The Oregon-California Trail, the Mormon Trail, the Pony Express Trail and the Sidney-Deadwood Trail all ran near the rocks. The pair of rock formations served as a landmark along the trails for many pioneers traveling west in the 19th century. Many travelers would stray as much as 5 mi from the Oregon Trail just to get a glimpse of the rocks.

Hundreds of westward-bound emigrants mentioned Courthouse Rock (originally also McFarlan's Castle) in their travel logs and journals.
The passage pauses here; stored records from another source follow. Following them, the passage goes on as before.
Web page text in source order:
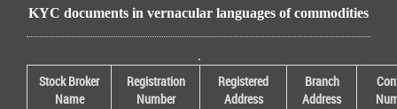
KYC documents in vernacular languages of commodities
.
Stock Broker
Name
Registration
Number
Registered
Address
Branch
Address
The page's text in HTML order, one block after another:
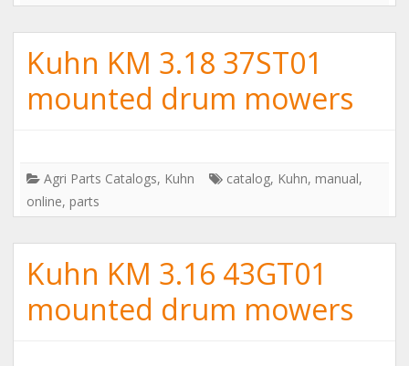
Kuhn KM 3.18 37ST01
mounted drum mowers
Agri Parts Catalogs, Kuhn catalog, Kuhn, manual,
online, parts
Kuhn KM 3.16 43GT01
mounted drum mowers
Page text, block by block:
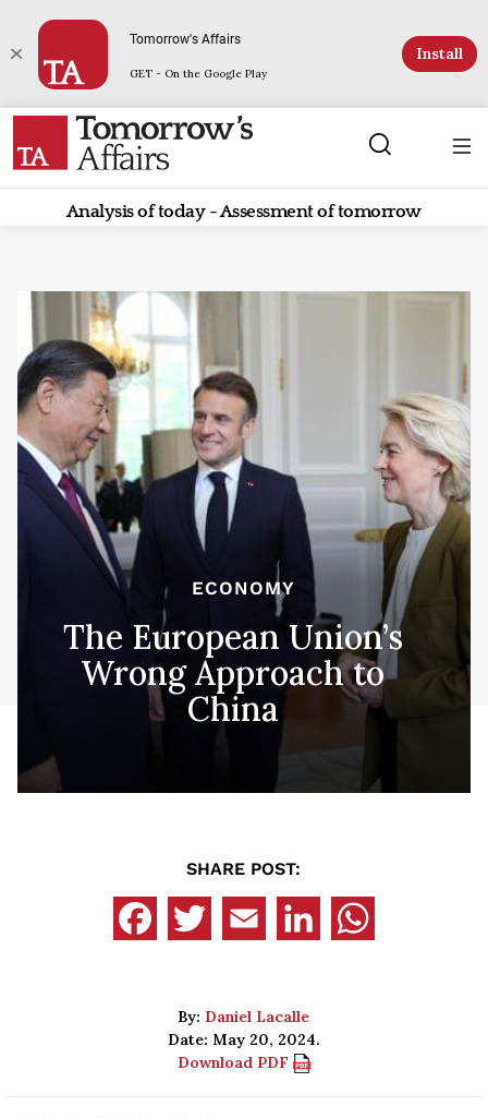
Tomorrow's Affairs
GET - On the Google Play
Install
Analysis of today - Assessment of tomorrow
ECONOMY
The European Union’s
Wrong Approach to
China
SHARE POST:
By: Daniel Lacalle
Date: May 20, 2024.
Download PDF
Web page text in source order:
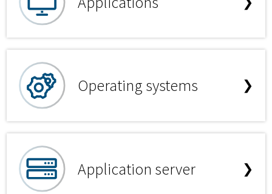
Operating systems ❯
Application server ❯
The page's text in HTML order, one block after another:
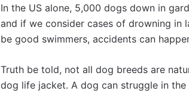
In the US alone, 5,000 dogs down in
and if we consider cases of drowning in
be good swimmers, accidents can
Truth be told, not all dog breeds are
dog life jacket. A dog can struggle in
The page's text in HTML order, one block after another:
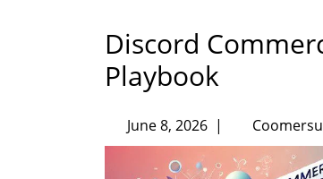
Discord
Playbook
June 8, 2026 | Coomersu

The name "Courthouse" was first used in 1837. In 1845, one traveler described the rock as "resembling the ruins of an old castle [which] rises abruptly from the plain....It is difficult to look upon it and not believe that art had something to do with its construction. The voyagers have called it the Courthouse; but it looks infinitely more like the Capitol."
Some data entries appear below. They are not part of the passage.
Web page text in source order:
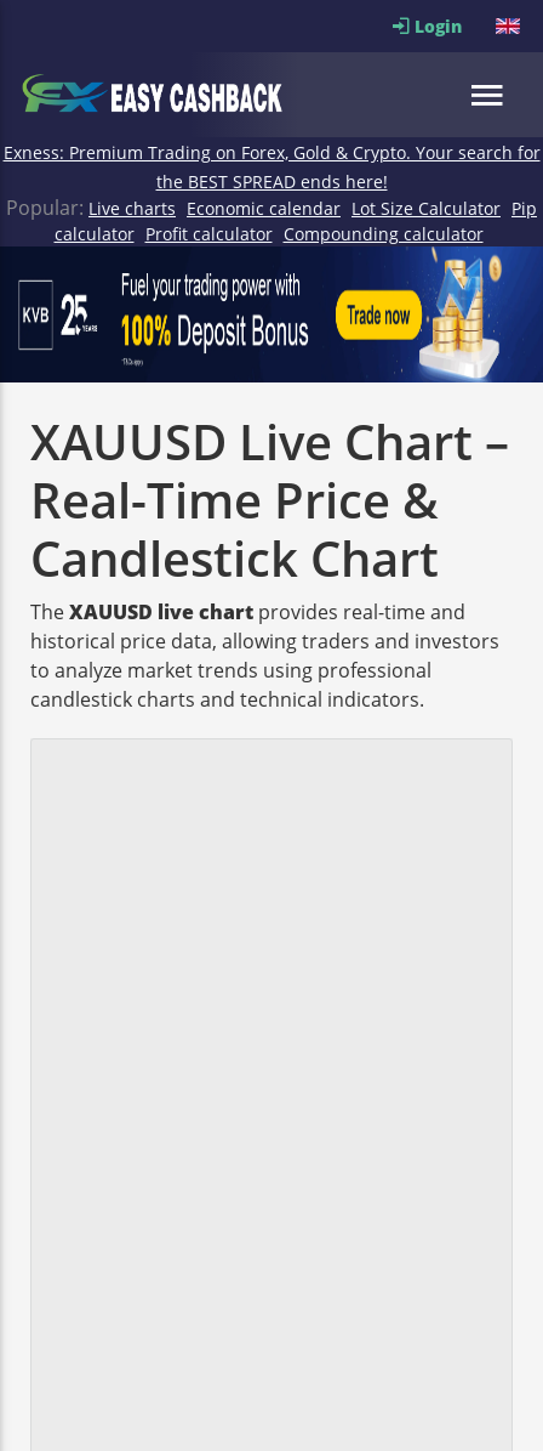
Login
Exness: Premium Trading on Forex, Gold & Crypto. Your search for
the BEST SPREAD ends here!
Popular: Live charts Economic calendar Lot Size Calculator Pip
calculator Profit calculator Compounding calculator
XAUUSD Live Chart –
Real-Time Price &
Candlestick Chart
TheXAUUSD live chart provides real-time and
historical price data, allowing traders and investors
to analyze market trends using professional
candlestick charts and technical indicators.

Courthouse and Jail Rocks, which rise 400 ft above the North Platte Valley, are composed of Brule clay, Gering sandstone and volcanic ash. The rock formations are listed in the National Register of Historic Places and in the Nebraska Natural Areas Register.

==History==
Robert Stuart first recorded Court House and Jail House Rock in 1812. By 1849 and the California Gold Rush, the promontories had been described as Castles, a Church, and Coffins. The name Court House and Jail House became the most common.
Pumpkin Creek forms an oxbow near the buttes where a meadow with trees make a suitable campsite. There is evidence that fur trappers, Native Americans, gold seekers on their way to California and the Black Hills, and the military once camped in this bend. Further to the southeast on Pumpkin Creek, is the site of a Pony Express Station. The Pony Express and the military used a shorter route on the west side as did the Sidney-Black Hills Trail.
The buttes are the first promontories along the trail coming from the east. Even for those emigrants who used the Julesburg, Colorado crossing of the South Platte River, the buttes are mentioned in their diaries.

==Geology==
Court House and Jail House Rocks are remnants of an ancient plateau, that was split by the North Platte River. They are remnants of the nearby hills that have become separated over time. At an elevation of 4050 ft above sea level they rise 240 ft above Pumpkin Creek. Courthouse and Jail Rocks, which rise 400 ft above the North Platte Valley, are composed of Brule clay, Gering sandstone and volcanic ash. The rock formations are listed in the National Register of Historic Places and in the Nebraska Natural Areas Register.